I chose Employer's Liability Insurance as the first specialization of 2023.
Our safety of life, proper working conditions and responsibility in our workplaces belong to the employer. Basically, every employee is entrusted to the employer. Although the consequences of situations where employers do not fulfill their responsibilities sufficiently are regulated by law, this is primarily a human, moral and conscientious responsibility.
Work accident according to the law: An event that occurs in the workplace or due to the execution of the work,
which causes death or disables the body integrity mentally or physically.
We read news almost every day about work accidents in which people lose their lives or have lifelong scars. Sometimes accidents happen to one or more than one employee, and the first thing that is examined is whether the employer has taken the necessary precautions and how much responsibility they have for the accident.
First, let's look at the scope of Employers' Liability Insurance; this branch of insurance is not well known or under-recognized.
TSB General Terms and Conditions of Employers' Liability Insurance:
Scope of Insurance Coverage Article 1
This policy covers, up to the amounts written in the policy, the compensation claims above and beyond the benefits provided by the Social Insurance Institution and the compensation amounts to be paid by the same Institution at the end of the subrogation lawsuits to be filed against the employer due to occupational accidents that may occur in the workplace due to the legal liability to be incurred by the employer as a result of occupational accidents, which will be demanded from the employer by the employees who are bound to the employer by a service contract and subject to the Social Insurance Law or their right holders. The insurer is also obliged to pay court costs and attorney's fees if a lawsuit is filed in connection with this insurance. Provided that, if the judgment exceeds the sum insured, the insurer shall participate in the litigation expenses, including attorney's fees, only to the extent of the sum insured.
In summary, as a result of a work accident, the employer may receive death or permanent disability compensation claims from the employee, the employee's family or the Social Security Institution. Employers' Liability Insurance is a legal protection that covers these claims within the limits and to the extent of the employer's fault. Although compensation is paid to the claimant - which is why it is often confused with personal accident - it actually pays compensation on behalf of the employer. The policy covers all white and blue collar employees on the payroll, subcontractors and subcontractors can be added.

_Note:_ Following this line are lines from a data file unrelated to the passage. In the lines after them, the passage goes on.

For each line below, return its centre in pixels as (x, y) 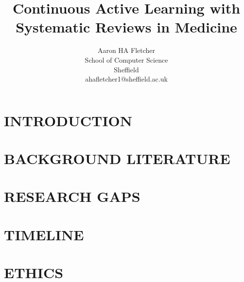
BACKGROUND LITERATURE (117, 158)
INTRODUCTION (68, 120)
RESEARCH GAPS (72, 196)
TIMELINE (44, 234)
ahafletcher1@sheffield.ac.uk (126, 79)
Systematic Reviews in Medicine (126, 27)
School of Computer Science (126, 59)
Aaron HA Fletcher (126, 50)
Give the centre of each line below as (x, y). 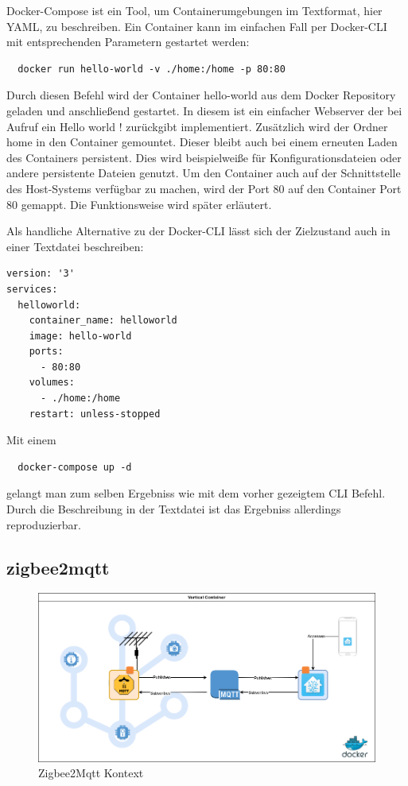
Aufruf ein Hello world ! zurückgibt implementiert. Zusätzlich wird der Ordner (197, 126)
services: (32, 289)
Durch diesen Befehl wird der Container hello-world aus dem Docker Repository (201, 95)
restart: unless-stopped (95, 414)
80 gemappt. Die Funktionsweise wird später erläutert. (139, 204)
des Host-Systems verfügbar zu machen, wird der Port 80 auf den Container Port (204, 188)
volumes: (52, 383)
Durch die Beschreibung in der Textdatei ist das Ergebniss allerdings (174, 509)
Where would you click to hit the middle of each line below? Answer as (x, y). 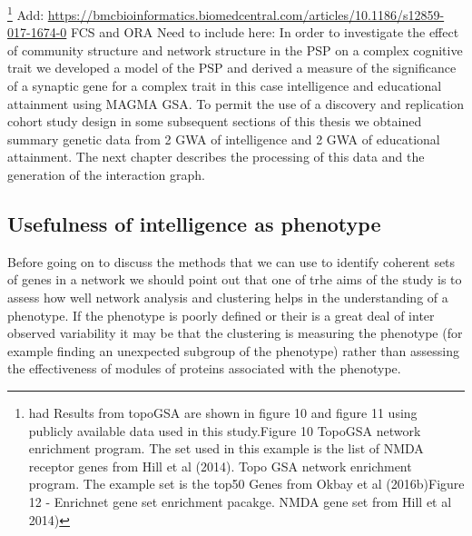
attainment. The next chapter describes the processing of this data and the (216, 157)
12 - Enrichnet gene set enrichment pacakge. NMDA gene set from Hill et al (240, 501)
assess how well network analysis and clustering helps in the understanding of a (228, 297)
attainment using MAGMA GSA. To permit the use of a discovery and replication (236, 103)
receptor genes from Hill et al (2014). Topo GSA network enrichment (220, 466)
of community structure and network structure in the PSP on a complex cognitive (235, 50)
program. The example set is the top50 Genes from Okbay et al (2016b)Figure (246, 484)
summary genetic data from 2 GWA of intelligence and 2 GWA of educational (224, 139)

Any accident defined as a work accident can be the subject of this insurance. The scope of the policy can be expanded by adding Article 2 in the general conditions.
I am posting the general terms and conditions here.

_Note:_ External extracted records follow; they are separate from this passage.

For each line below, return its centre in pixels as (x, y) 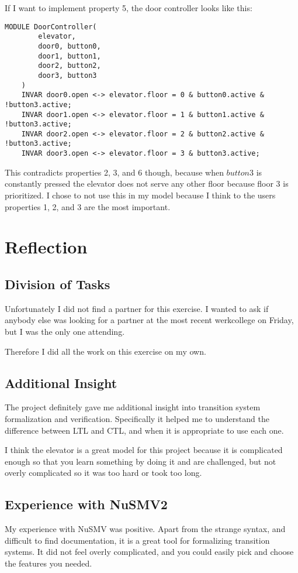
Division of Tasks (58, 284)
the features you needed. (48, 563)
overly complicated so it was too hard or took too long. (103, 473)
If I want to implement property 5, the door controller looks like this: (129, 8)
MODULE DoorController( (51, 27)
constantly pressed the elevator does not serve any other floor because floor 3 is (147, 183)
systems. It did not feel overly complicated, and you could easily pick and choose (149, 552)
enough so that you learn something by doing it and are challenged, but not (141, 461)
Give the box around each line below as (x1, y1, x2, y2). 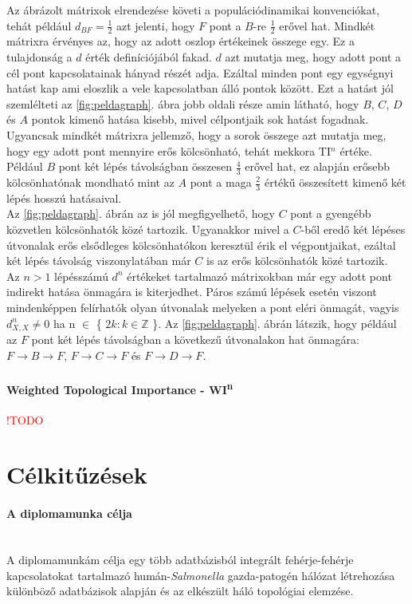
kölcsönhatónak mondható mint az (6, 174, 175, 190)
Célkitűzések (6, 458, 147, 491)
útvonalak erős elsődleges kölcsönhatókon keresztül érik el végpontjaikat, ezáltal (6, 236, 396, 253)
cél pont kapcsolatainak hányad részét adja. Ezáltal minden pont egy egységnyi (6, 64, 394, 81)
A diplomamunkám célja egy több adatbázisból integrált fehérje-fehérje (6, 551, 354, 568)
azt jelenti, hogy (116, 17, 195, 34)
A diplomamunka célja (6, 505, 132, 522)
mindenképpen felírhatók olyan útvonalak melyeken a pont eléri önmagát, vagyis (6, 298, 399, 315)
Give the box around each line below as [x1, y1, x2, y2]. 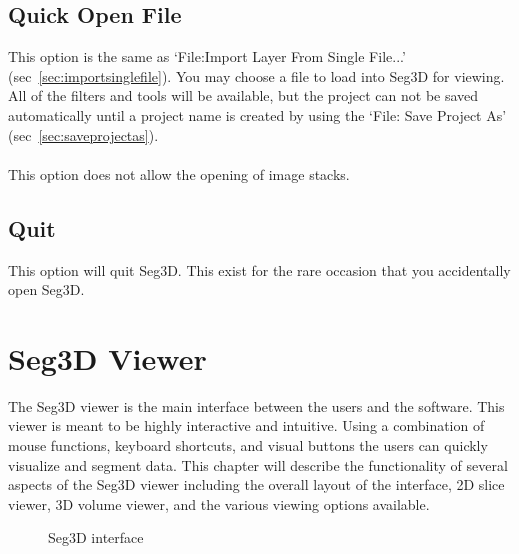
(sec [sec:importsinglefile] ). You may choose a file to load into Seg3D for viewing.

The policy has two limitations: per person (where one employee suffers bodily injury in a work accident) and per accident (where more than one employee suffers bodily injury in a work accident). The amount of compensation that the policy will be liable to pay for occupational accidents that may occur within a policy period (annual limit) is usually limited to the limit per accident.

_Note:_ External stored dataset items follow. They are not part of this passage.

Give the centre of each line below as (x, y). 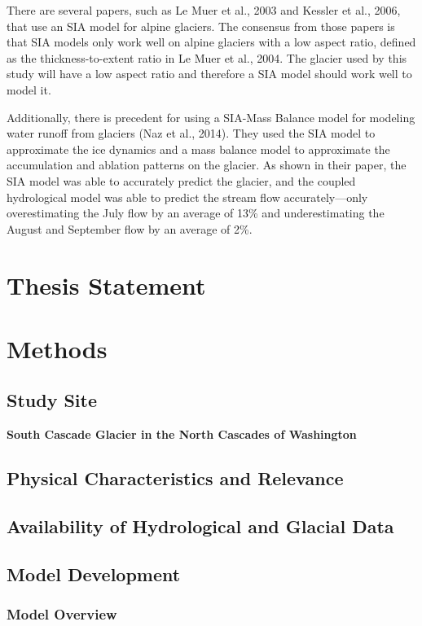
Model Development (94, 573)
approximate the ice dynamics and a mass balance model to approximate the (198, 149)
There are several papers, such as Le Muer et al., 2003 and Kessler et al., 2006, (204, 10)
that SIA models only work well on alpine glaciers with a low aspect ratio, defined (211, 42)
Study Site (52, 400)
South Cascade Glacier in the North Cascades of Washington (182, 434)
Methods (57, 348)
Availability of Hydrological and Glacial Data (200, 526)
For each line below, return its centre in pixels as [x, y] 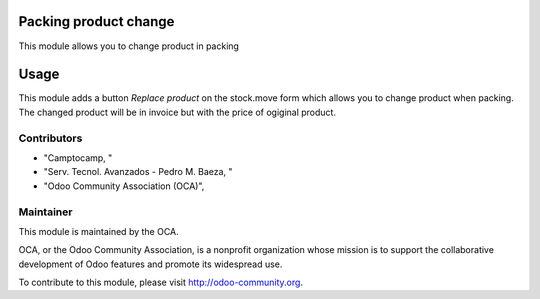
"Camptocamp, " [78, 157]
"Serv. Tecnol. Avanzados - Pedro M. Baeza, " [138, 172]
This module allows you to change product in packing [129, 46]
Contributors [50, 138]
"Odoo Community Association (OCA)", [124, 186]
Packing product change [96, 21]
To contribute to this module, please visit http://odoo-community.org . [161, 282]
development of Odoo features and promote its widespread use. [150, 264]
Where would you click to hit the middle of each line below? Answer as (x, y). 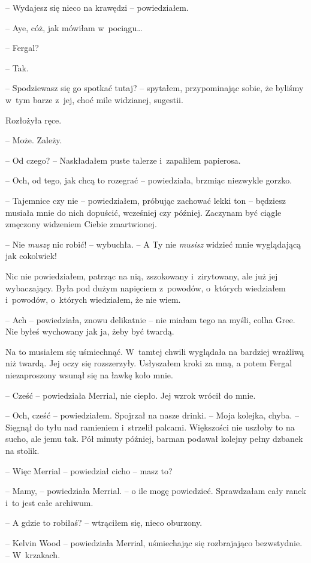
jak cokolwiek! (31, 256)
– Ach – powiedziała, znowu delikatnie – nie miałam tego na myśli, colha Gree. (150, 319)
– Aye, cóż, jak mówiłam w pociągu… (74, 27)
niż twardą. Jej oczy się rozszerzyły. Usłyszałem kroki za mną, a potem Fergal (149, 363)
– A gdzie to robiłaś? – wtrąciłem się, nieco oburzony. (104, 523)
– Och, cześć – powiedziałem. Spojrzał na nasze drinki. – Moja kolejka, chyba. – (152, 415)
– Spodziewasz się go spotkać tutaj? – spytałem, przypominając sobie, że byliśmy (155, 88)
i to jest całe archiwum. (49, 502)
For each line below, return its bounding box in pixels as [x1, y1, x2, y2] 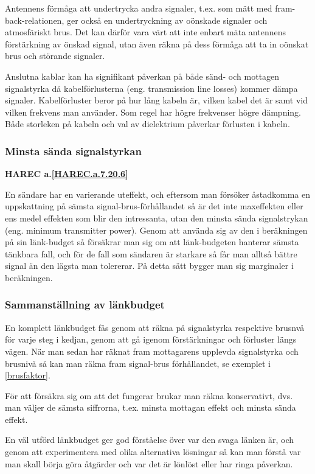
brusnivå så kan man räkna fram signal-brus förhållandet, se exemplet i [5, 357, 271, 369]
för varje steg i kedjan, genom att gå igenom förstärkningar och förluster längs [5, 333, 297, 346]
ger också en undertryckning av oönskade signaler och [66, 13, 268, 26]
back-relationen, [5, 13, 64, 26]
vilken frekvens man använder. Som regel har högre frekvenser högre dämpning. [5, 105, 301, 118]
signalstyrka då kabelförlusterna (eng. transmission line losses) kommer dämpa [5, 82, 298, 94]
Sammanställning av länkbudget [5, 297, 165, 312]
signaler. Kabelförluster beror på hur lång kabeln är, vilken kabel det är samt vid [5, 94, 308, 106]
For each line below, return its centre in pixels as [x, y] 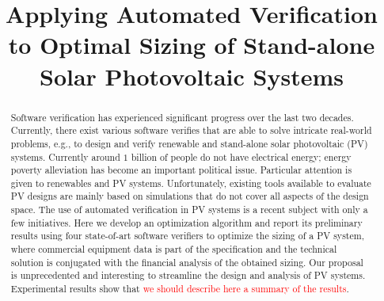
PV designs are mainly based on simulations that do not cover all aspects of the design [190, 196]
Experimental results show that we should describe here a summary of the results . [180, 289]
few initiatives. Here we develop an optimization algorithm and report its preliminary [186, 222]
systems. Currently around [65, 156]
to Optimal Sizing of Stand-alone [192, 45]
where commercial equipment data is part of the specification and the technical [174, 249]
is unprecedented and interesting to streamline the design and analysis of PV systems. [188, 275]
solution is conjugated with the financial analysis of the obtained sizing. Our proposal [187, 262]
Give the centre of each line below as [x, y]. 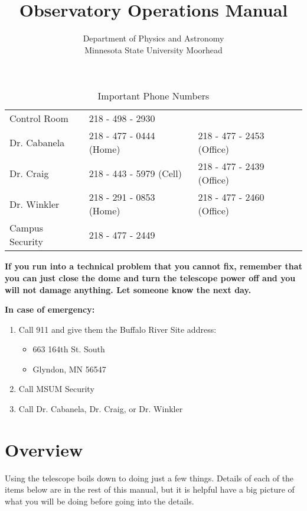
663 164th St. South [69, 349]
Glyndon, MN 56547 [69, 369]
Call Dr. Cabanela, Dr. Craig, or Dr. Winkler [101, 409]
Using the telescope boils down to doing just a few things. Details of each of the [149, 478]
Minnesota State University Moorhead [153, 49]
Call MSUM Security [56, 389]
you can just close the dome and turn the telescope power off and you [150, 277]
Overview [44, 449]
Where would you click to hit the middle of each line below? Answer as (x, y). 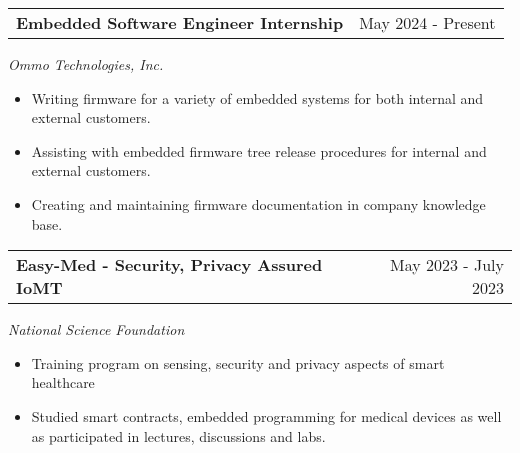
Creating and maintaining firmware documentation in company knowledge (258, 203)
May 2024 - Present (427, 22)
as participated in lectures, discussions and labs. (178, 435)
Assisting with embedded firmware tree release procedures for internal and (259, 150)
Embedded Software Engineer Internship (180, 22)
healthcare (63, 382)
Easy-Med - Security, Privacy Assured (169, 265)
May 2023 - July (446, 265)
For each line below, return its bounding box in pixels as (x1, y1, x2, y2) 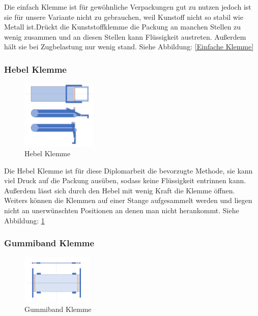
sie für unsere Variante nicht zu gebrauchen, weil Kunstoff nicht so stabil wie (4, 11, 243, 22)
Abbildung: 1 (4, 215, 45, 225)
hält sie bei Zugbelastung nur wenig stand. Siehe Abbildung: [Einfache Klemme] (4, 41, 254, 52)
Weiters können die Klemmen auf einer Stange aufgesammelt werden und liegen (4, 195, 252, 206)
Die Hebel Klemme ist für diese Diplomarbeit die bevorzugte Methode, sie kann (4, 165, 253, 176)
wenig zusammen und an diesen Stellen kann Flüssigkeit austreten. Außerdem (4, 31, 246, 42)
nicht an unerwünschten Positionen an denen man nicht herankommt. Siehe (4, 205, 239, 216)
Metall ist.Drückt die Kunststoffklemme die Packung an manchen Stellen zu (4, 21, 241, 32)

When taking out the policy, it would be advisable to evaluate it together with the above additional extensions according to the activities and to determine the compensation limits according to your employee profile. Compensation is calculated by actuaries who are professionals in this field. Criteria such as age, death or need for continuous care, service and production employees, income, education, experience, dependents are taken into account when making the calculations.
Insurance business concepts called Short and Long tail business are important. Short Tail is the insurance business where it is known that damages will be realized and resolved quickly. Long Tail means damage/risk that occurs long after the start of an insurance contract or takes a long time to be decided. Liability insurances fall under Long Tail risks.
The Code of Obligations regulates the statute of limitations as 10 years. A claim for compensation can be made within 10 years from the date of the work accident. This means that the insurer bears responsibility for the next 10 years for each policy issued each year. This is where the concept of IBNR (Incurred but not yet reported) arises. IBNR requires a loss reserve to be set aside for expected future claims.
In recent years, the claims paid by Employers' Liability Insurers and their outstanding liabilities have been climbing like a missile since this insurance became known. As for the main reasons for this:
The lack of awareness of the content of the policy and especially the deficiencies in the notification phase created situations where the insured could not benefit from the policy. In response, many policyholders organized their processes, started strict follow-up and reported accidents.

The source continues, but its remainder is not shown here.